--- Entries shown Enclosed Below ---
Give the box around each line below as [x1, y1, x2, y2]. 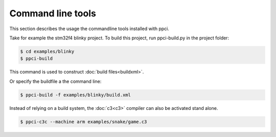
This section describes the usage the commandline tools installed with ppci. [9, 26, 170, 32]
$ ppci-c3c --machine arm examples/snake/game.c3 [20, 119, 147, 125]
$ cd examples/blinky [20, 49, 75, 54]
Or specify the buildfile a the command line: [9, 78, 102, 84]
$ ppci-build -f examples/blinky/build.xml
--- End of Enclosed Entries shown ---
Print the whole listing exactly. No pictures belong in the copy.

__Result of the task__.
Give the box around each line below as [x1, y1, x2, y2]. 
This section describes the usage the commandline tools installed with ppci. [9, 26, 170, 32]
$ ppci-c3c --machine arm examples/snake/game.c3 [20, 119, 147, 125]
$ cd examples/blinky [20, 49, 75, 54]
Or specify the buildfile a the command line: [9, 78, 102, 84]
$ ppci-build -f examples/blinky/build.xml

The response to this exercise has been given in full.